These are the things I think as I try not to be consumed by the wait of this adoption journey. There are moments where I feel suffocated and moments where I feel like I have fallen. It helps to remind myself that this a dance and that the next step will look different. There are moments when I try to let go and let the wind move me....or moments when I need to be held up....moments when I focus on the present and manage to enjoy a glorious step in the beauty that surrounds me....and moments when the missing piece feels like too much. But this life is a dance and a future surrounded by all of my children will come...and I know that there will be triumphant steps and crushing ones in that season of my dance, too.
It is my prayer for you, my friends, that the seasons of your life are filled with more beautiful moments than you can count...and that in the hard ones, you are able to let the wind move you and remember that a new step is only a moment away.

Tuesday, March 22, 2011

The Fight

Here's the thing. I have realized that as a follower of Christ, I oftentimes wish that being obedient would be easy. I think that if I am called to something and step out in faith and obedience....then the details should fall into place. It should be easy. It should go well. I should be blessed with the ease of the process. But here's the thing....David still had to face the giant even though he had the faith to step onto the battlefield. Being obedient and leaving the tent was not enough....he still had to step into the war....still had to battle the giant....and still had to keep the faith that the Lord was behind him. I was told a couple of weeks ago by a woman I met in passing (who I liked very much, lest this sound like a judgment) that she would love to adopt if it were easier. I know where she is coming from.....I wish that it were easier. Wish it alot actually :) But the truth is that the battle for children's lives is just that....a battle. I read a quote on a friend's blog recently from "Adopted for Life" by Russell Moore. He said "Adoption is not charity, it is war". Amen.
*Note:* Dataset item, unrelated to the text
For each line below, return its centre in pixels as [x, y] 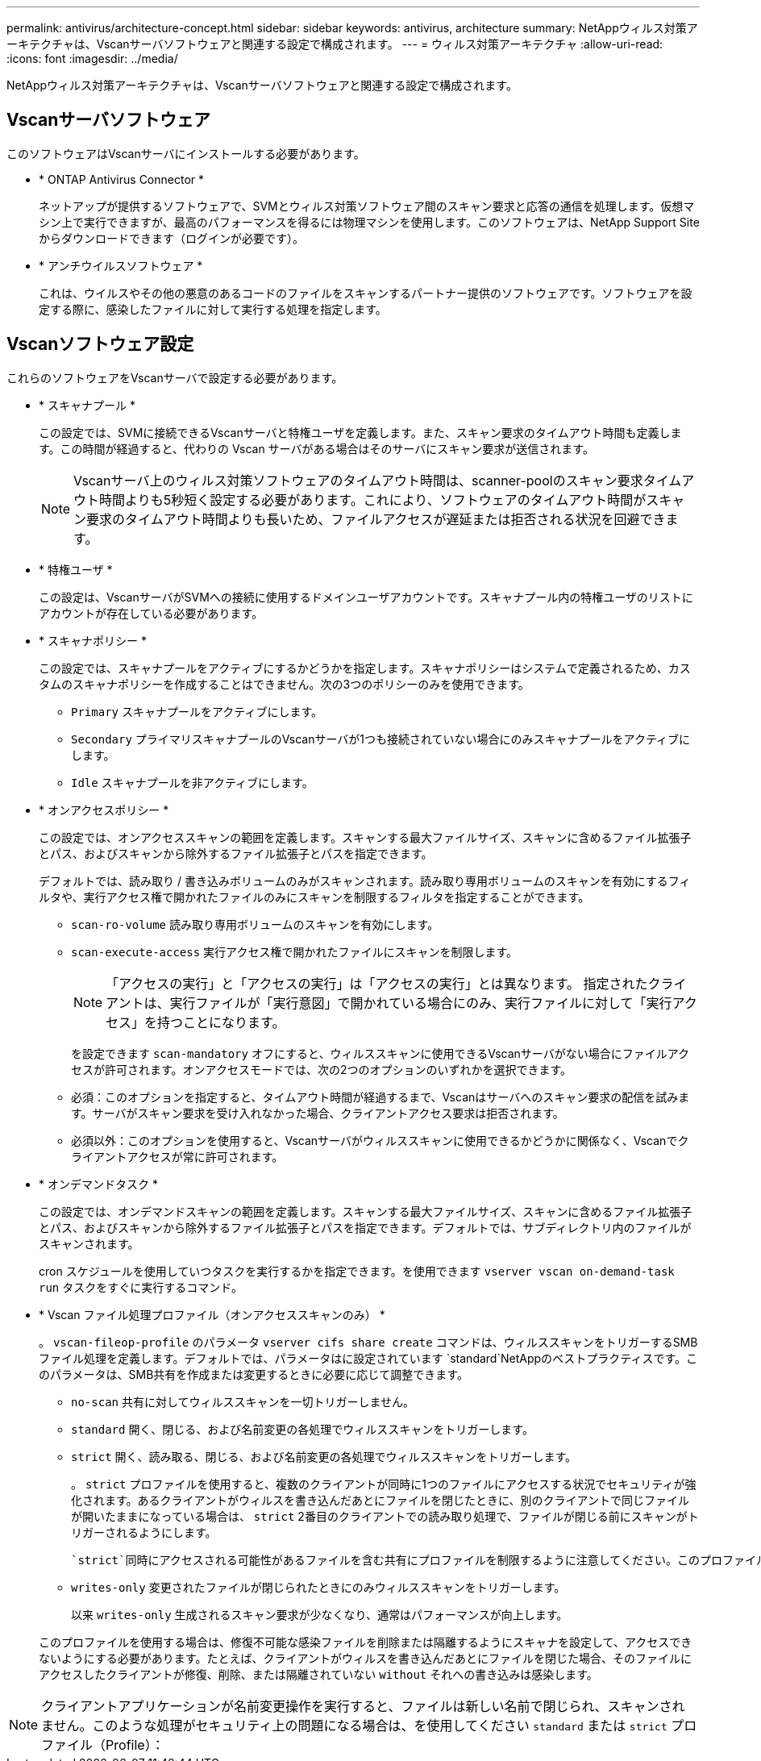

We are engaged in a battle. We are fighting a war. And as much as I wish that this were easy....as much as I wish I could sleep well....as much as I wish that my heart were not on the line....and as much as I wish less time and less energy and far fewer tears were involved in this process....that is not the way it goes.
The lives and hearts and futures of children are on the line. Living, breathing, beautiful children. And the devil wants them. He wants to win. He wants for me to roll over and decide that it is too hard. He wants for us to decide that it isn't worth it. He wants for us to question our calling because it isn't easy. And sometimes he almost wins. Almost. For we hold knowledge ....knowledge that the saints who have gone before us fought. The Bible and history books are full of stories of anguish and sacrifice coupled with faith. I have the benefit of seeing the battles fought in the past. We hold faith. Faith that we will not be abandoned. Faith that we do not fight alone. Faith that sometimes we are called to peace and sometimes we are called to do battle.
And I hear it...the voice of truth. Lyrics that resonate with me: "For the voice of truth tells me a different story. The voice of truth says do not be afraid. The voice of truth says this is for My glory." So when the devil sneaks in and says "The calling isn't true. You shouldn't have to do battle....it is too hard. His life isn't worth the fight....maybe he isn't meant to be yours"......I will tell the devil that I will fight.....and I will fight long and hard so I hope he is ready. It is my son he wants to take....and that simply is not an option.
It has been a tough week. You may have gleaned that from this post so far :) Last week I got the news that my fingerprints had been rejected by the FB!...again....for the second time. Before you can ask...no, I do not work with concrete and no, I am not 100 years old. For some reason my fingerprints just suck. So today I drove all the way to Denver to have them done for the 3rd time. The impact of this little delay on our adoption, you may ask? Nathan's fingerprints have been done for 5 weeks now and mine will be at least 1 more week if everything goes perfectly. So this has been a 6 week delay. A 6 week delay is not the end of the world....the major problem? 6 weeks most likely means the difference between a court-date in July (before courts close) and having to wait until late October (at the earliest) when courts re-open. And that, my friends, feels like an eternity when your child is living in an orphanage. On top of it, Ethiopia has announced some slow downs in the court date realm in the last 2 weeks....and we can't even get in line. I am frustrated and I am tired and I have shed alot of tears and done alot of tossing and turning. But the first 2 paragraphs of this post reflect where I have arrived. The above words describe where I have landed. We have been encouraged by sweet words from friends in the last week and they have meant so much. We will stand and we will fight.

Monday, March 7, 2011

The boy....

For those of you who have not been here for the day-to-day, nitty-gritty, I want to share some of the details about what God has done the last two months! First, I should explain that I am not allowed to share any pictures or identifying details..."T" isn't officially ours and there are rules about sharing set up to protect the kiddos! I can't show you his picture (yet!) but his story has already begun to be interwoven with ours...and THAT I don't have to wait to share!
At the end of November, I felt, for the first time in a year, the urge to look at the waiting children's portion of our agency's website. I had not looked at the waiting list or even thought about it for almost a year....since Mia came home. The list came to the forefront of my mind and heart and I looked and I prayed...and that was that. I looked everyday for a week or two. There was one face that struck me everyday. There were probably a dozen or so beautiful faces on that page at the time....but everyday my eyes were drawn to the face of the little boy who was the third from the left on the top row. Every time I looked, I would scroll thru all 6 of his pictures a dozen times.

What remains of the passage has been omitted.